Work instructions: Omitting every picture, output the records below exactly, please.
Data to examine Start Marker
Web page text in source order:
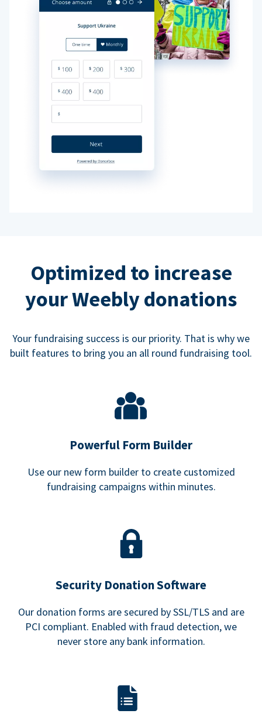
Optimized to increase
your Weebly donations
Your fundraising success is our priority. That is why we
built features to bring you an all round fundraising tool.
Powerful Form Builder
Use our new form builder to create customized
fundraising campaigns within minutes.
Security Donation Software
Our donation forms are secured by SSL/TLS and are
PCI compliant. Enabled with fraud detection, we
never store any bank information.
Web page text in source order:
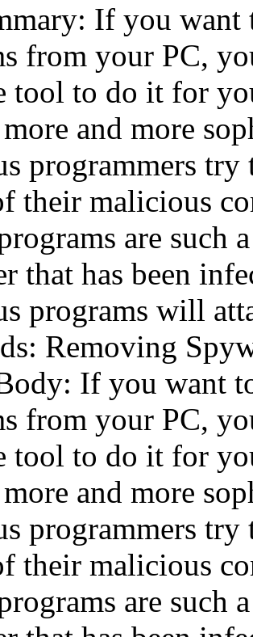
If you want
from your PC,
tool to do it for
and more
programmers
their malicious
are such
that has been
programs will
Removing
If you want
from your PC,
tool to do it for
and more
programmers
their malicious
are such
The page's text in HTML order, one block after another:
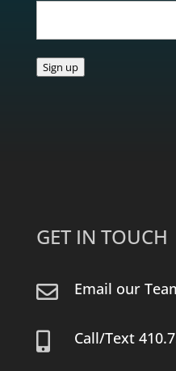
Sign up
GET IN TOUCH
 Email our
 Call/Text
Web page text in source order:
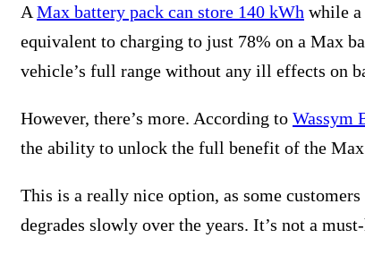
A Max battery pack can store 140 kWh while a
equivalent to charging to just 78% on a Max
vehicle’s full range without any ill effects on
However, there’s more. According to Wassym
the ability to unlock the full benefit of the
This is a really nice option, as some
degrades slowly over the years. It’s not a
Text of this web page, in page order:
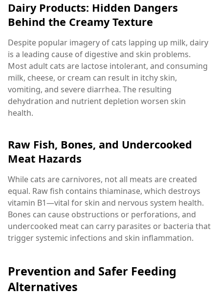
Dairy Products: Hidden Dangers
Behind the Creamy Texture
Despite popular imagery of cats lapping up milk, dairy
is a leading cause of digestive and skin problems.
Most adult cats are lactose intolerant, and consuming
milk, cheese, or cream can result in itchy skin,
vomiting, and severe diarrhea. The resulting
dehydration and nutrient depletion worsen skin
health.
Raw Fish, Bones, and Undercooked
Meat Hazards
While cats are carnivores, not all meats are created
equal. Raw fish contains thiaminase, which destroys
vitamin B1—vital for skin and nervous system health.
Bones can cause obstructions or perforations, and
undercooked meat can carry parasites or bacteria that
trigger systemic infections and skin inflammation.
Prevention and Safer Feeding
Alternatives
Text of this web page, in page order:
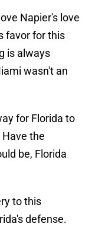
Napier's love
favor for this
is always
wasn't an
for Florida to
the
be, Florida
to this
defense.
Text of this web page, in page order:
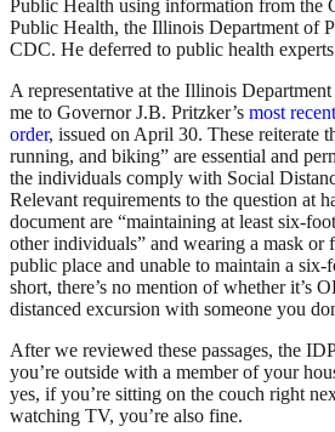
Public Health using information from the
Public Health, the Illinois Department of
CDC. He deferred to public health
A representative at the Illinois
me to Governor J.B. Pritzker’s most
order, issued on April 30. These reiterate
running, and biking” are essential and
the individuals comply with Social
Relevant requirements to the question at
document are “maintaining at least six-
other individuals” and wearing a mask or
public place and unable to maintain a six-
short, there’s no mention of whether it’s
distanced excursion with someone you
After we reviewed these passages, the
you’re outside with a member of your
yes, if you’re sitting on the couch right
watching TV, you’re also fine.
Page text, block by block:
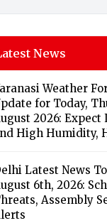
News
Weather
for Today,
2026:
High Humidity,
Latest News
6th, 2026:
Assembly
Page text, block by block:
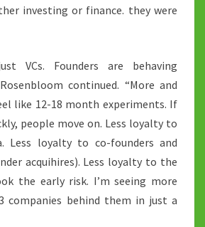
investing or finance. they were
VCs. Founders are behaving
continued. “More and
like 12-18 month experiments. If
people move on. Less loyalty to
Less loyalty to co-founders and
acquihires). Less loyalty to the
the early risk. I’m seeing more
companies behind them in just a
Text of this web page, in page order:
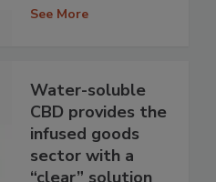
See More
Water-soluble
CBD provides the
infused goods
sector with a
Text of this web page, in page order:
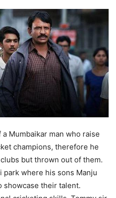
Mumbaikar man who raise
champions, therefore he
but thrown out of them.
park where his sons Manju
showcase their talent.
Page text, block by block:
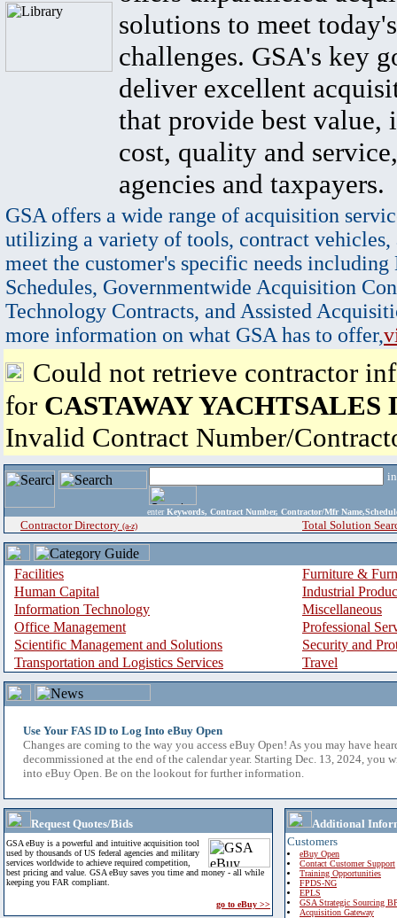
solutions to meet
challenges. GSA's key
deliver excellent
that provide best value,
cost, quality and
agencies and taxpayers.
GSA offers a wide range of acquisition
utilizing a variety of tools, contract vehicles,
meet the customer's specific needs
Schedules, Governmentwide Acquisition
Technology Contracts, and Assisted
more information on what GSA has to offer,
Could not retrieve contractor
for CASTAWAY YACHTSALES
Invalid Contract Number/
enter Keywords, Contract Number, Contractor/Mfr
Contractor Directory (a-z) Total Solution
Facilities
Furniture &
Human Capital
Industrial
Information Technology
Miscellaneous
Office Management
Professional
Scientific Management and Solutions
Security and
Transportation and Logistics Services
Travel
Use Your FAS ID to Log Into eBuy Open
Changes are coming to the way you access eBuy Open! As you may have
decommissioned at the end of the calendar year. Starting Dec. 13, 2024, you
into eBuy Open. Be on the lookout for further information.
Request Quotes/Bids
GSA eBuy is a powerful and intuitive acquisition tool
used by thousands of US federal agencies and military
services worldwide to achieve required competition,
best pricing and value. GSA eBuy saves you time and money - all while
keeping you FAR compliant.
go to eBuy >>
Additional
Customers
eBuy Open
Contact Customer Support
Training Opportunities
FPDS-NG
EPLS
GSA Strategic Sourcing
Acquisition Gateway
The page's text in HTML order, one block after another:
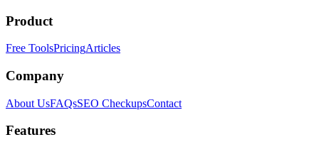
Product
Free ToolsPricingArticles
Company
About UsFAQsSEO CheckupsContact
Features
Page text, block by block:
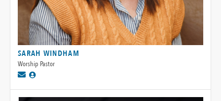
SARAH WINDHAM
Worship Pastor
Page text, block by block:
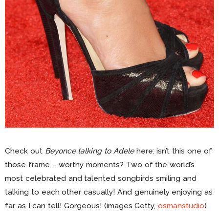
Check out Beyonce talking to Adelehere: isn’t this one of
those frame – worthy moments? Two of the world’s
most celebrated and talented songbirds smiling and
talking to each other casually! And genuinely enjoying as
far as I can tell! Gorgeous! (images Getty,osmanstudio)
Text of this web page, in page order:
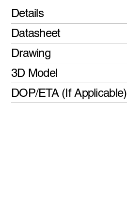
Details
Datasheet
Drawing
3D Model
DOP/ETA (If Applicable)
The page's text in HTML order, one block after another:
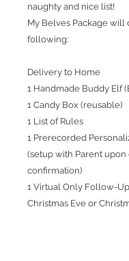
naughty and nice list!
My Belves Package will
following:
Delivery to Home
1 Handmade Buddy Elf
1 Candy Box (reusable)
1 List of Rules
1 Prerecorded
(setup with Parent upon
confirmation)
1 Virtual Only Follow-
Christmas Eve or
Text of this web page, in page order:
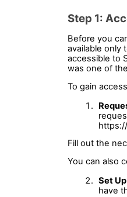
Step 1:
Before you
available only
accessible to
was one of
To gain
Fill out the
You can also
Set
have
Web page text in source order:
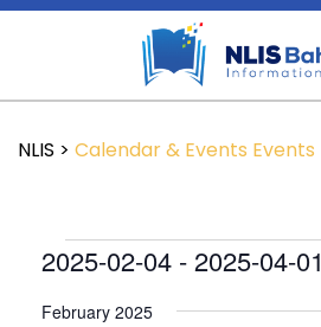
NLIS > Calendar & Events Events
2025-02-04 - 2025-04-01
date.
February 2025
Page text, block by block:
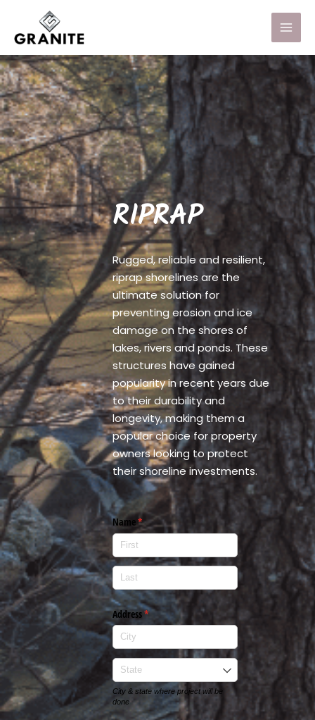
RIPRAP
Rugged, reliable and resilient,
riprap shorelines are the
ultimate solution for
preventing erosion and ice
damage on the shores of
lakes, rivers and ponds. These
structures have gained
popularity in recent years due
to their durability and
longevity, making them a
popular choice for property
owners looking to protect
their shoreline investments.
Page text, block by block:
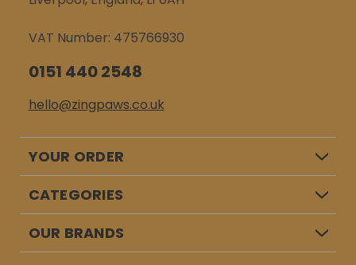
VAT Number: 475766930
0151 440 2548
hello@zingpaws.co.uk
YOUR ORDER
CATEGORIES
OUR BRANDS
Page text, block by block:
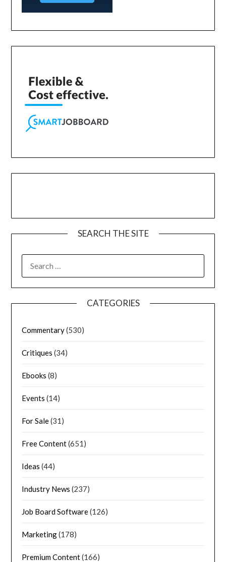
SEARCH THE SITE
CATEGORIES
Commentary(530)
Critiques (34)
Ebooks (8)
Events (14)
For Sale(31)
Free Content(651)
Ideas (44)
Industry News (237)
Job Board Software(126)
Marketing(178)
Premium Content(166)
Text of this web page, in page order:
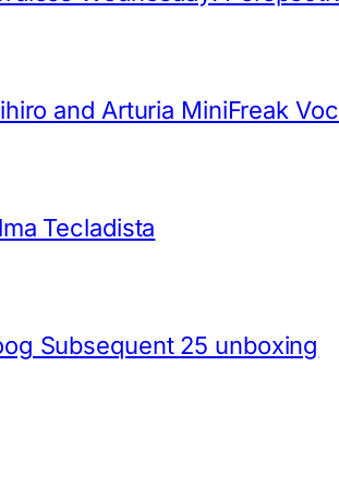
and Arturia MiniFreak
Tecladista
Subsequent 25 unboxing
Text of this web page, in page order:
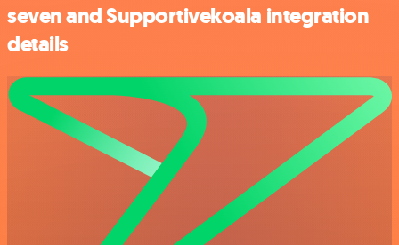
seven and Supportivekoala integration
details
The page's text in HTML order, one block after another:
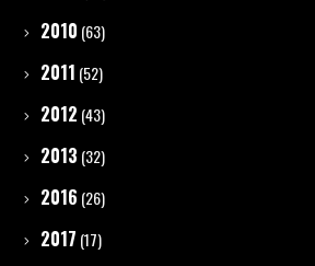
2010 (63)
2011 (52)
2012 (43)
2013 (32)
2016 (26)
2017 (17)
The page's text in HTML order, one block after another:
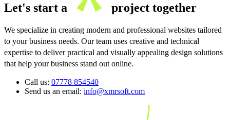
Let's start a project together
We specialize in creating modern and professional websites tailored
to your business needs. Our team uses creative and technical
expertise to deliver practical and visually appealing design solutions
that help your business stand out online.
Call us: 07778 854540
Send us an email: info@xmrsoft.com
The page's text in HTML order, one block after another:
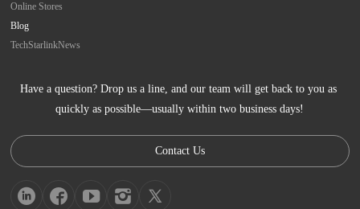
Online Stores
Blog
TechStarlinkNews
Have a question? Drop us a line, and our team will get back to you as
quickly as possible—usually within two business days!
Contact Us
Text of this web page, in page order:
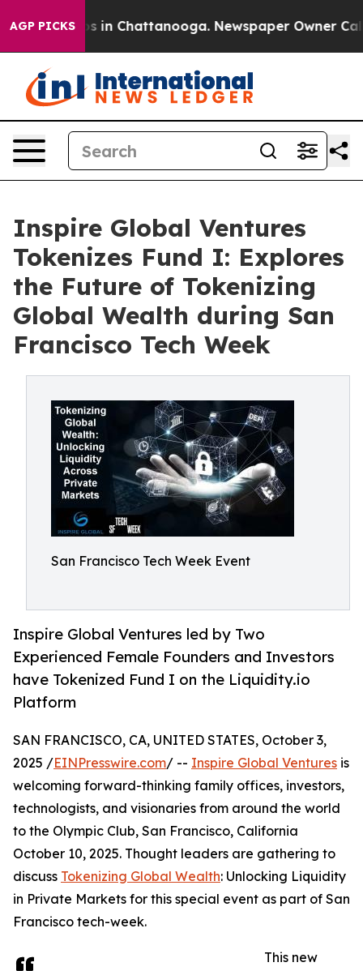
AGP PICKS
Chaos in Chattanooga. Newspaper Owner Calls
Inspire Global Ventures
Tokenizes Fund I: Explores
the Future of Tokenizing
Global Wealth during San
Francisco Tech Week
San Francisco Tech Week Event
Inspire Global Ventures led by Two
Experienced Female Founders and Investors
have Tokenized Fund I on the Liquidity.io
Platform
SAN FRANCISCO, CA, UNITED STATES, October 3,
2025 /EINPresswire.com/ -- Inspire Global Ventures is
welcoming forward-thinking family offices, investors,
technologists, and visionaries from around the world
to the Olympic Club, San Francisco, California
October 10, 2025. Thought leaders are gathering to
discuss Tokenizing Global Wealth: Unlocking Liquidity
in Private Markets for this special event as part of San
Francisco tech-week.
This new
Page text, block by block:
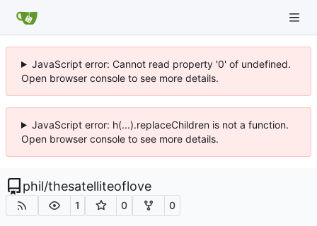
Data to examine End Marker
Final answer:
Web page text in source order:
Optimized to increase
your Weebly donations
Your fundraising success is our priority. That is why we
built features to bring you an all round fundraising tool.
Powerful Form Builder
Use our new form builder to create customized
fundraising campaigns within minutes.
Security Donation Software
Our donation forms are secured by SSL/TLS and are
PCI compliant. Enabled with fraud detection, we
never store any bank information.
Web page text in source order:
If you want
from your PC,
tool to do it for
and more
programmers
their malicious
are such
that has been
programs will
Removing
If you want
from your PC,
tool to do it for
and more
programmers
their malicious
are such
The page's text in HTML order, one block after another:
Sign up
GET IN TOUCH
 Email our
 Call/Text
Web page text in source order:
A Max battery pack can store 140 kWh while a
equivalent to charging to just 78% on a Max
vehicle’s full range without any ill effects on
However, there’s more. According to Wassym
the ability to unlock the full benefit of the
This is a really nice option, as some
degrades slowly over the years. It’s not a
Text of this web page, in page order:
Dairy Products: Hidden Dangers
Behind the Creamy Texture
Despite popular imagery of cats lapping up milk, dairy
is a leading cause of digestive and skin problems.
Most adult cats are lactose intolerant, and consuming
milk, cheese, or cream can result in itchy skin,
vomiting, and severe diarrhea. The resulting
dehydration and nutrient depletion worsen skin
health.
Raw Fish, Bones, and Undercooked
Meat Hazards
While cats are carnivores, not all meats are created
equal. Raw fish contains thiaminase, which destroys
vitamin B1—vital for skin and nervous system health.
Bones can cause obstructions or perforations, and
undercooked meat can carry parasites or bacteria that
trigger systemic infections and skin inflammation.
Prevention and Safer Feeding
Alternatives
Text of this web page, in page order:
Napier's love
favor for this
is always
wasn't an
for Florida to
the
be, Florida
to this
defense.
Text of this web page, in page order:
Public Health using information from the
Public Health, the Illinois Department of
CDC. He deferred to public health
A representative at the Illinois
me to Governor J.B. Pritzker’s most
order, issued on April 30. These reiterate
running, and biking” are essential and
the individuals comply with Social
Relevant requirements to the question at
document are “maintaining at least six-
other individuals” and wearing a mask or
public place and unable to maintain a six-
short, there’s no mention of whether it’s
distanced excursion with someone you
After we reviewed these passages, the
you’re outside with a member of your
yes, if you’re sitting on the couch right
watching TV, you’re also fine.
Page text, block by block:
News
Weather
for Today,
2026:
High Humidity,
Latest News
6th, 2026:
Assembly
Page text, block by block:
investing or finance. they were
VCs. Founders are behaving
continued. “More and
like 12-18 month experiments. If
people move on. Less loyalty to
Less loyalty to co-founders and
acquihires). Less loyalty to the
the early risk. I’m seeing more
companies behind them in just a
Text of this web page, in page order:
See More
Water-soluble
CBD provides the
infused goods
sector with a
Text of this web page, in page order:
Mumbaikar man who raise
champions, therefore he
but thrown out of them.
park where his sons Manju
showcase their talent.
Page text, block by block:
solutions to meet
challenges. GSA's key
deliver excellent
that provide best value,
cost, quality and
agencies and taxpayers.
GSA offers a wide range of acquisition
utilizing a variety of tools, contract vehicles,
meet the customer's specific needs
Schedules, Governmentwide Acquisition
Technology Contracts, and Assisted
more information on what GSA has to offer,
Could not retrieve contractor
for CASTAWAY YACHTSALES
Invalid Contract Number/
enter Keywords, Contract Number, Contractor/Mfr
Contractor Directory (a-z) Total Solution
Facilities
Furniture &
Human Capital
Industrial
Information Technology
Miscellaneous
Office Management
Professional
Scientific Management and Solutions
Security and
Transportation and Logistics Services
Travel
Use Your FAS ID to Log Into eBuy Open
Changes are coming to the way you access eBuy Open! As you may have
decommissioned at the end of the calendar year. Starting Dec. 13, 2024, you
into eBuy Open. Be on the lookout for further information.
Request Quotes/Bids
GSA eBuy is a powerful and intuitive acquisition tool
used by thousands of US federal agencies and military
services worldwide to achieve required competition,
best pricing and value. GSA eBuy saves you time and money - all while
keeping you FAR compliant.
go to eBuy >>
Additional
Customers
eBuy Open
Contact Customer Support
Training Opportunities
FPDS-NG
EPLS
GSA Strategic Sourcing
Acquisition Gateway
The page's text in HTML order, one block after another:
Product
Free ToolsPricingArticles
Company
About UsFAQsSEO CheckupsContact
Features
Page text, block by block:
SARAH WINDHAM
Worship Pastor
Page text, block by block:
Check out Beyonce talking to Adelehere: isn’t this one of
those frame – worthy moments? Two of the world’s
most celebrated and talented songbirds smiling and
talking to each other casually! And genuinely enjoying as
far as I can tell! Gorgeous! (images Getty,osmanstudio)
Text of this web page, in page order:
Details
Datasheet
Drawing
3D Model
DOP/ETA (If Applicable)
The page's text in HTML order, one block after another:
naughty and nice list!
My Belves Package will
following:
Delivery to Home
1 Handmade Buddy Elf
1 Candy Box (reusable)
1 List of Rules
1 Prerecorded
(setup with Parent upon
confirmation)
1 Virtual Only Follow-
Christmas Eve or
Text of this web page, in page order:
Step 1:
Before you
available only
accessible to
was one of
To gain
Fill out the
You can also
Set
have
Web page text in source order:
NLIS > Calendar & Events Events
2025-02-04 - 2025-04-01
date.
February 2025
Page text, block by block:
RIPRAP
Rugged, reliable and resilient,
riprap shorelines are the
ultimate solution for
preventing erosion and ice
damage on the shores of
lakes, rivers and ponds. These
structures have gained
popularity in recent years due
to their durability and
longevity, making them a
popular choice for property
owners looking to protect
their shoreline investments.
Page text, block by block:
VAT Number: 475766930
0151 440 2548
hello@zingpaws.co.uk
YOUR ORDER
CATEGORIES
OUR BRANDS
Page text, block by block:
SEARCH THE SITE
CATEGORIES
Commentary(530)
Critiques (34)
Ebooks (8)
Events (14)
For Sale(31)
Free Content(651)
Ideas (44)
Industry News (237)
Job Board Software(126)
Marketing(178)
Premium Content(166)
Text of this web page, in page order:
and Arturia MiniFreak
Tecladista
Subsequent 25 unboxing
Text of this web page, in page order:
seven and Supportivekoala integration
details
The page's text in HTML order, one block after another:
2010 (63)
2011 (52)
2012 (43)
2013 (32)
2016 (26)
2017 (17)
The page's text in HTML order, one block after another:
Let's start a project together
We specialize in creating modern and professional websites tailored
to your business needs. Our team uses creative and technical
expertise to deliver practical and visually appealing design solutions
that help your business stand out online.
Call us: 07778 854540
Send us an email: info@xmrsoft.com
The page's text in HTML order, one block after another:
Online Stores
Blog
TechStarlinkNews
Have a question? Drop us a line, and our team will get back to you as
quickly as possible—usually within two business days!
Contact Us
Text of this web page, in page order:
AGP PICKS
Chaos in Chattanooga. Newspaper Owner Calls
Inspire Global Ventures
Tokenizes Fund I: Explores
the Future of Tokenizing
Global Wealth during San
Francisco Tech Week
San Francisco Tech Week Event
Inspire Global Ventures led by Two
Experienced Female Founders and Investors
have Tokenized Fund I on the Liquidity.io
Platform
SAN FRANCISCO, CA, UNITED STATES, October 3,
2025 /EINPresswire.com/ -- Inspire Global Ventures is
welcoming forward-thinking family offices, investors,
technologists, and visionaries from around the world
to the Olympic Club, San Francisco, California
October 10, 2025. Thought leaders are gathering to
discuss Tokenizing Global Wealth: Unlocking Liquidity
in Private Markets for this special event as part of San
Francisco tech-week.
This new
Page text, block by block:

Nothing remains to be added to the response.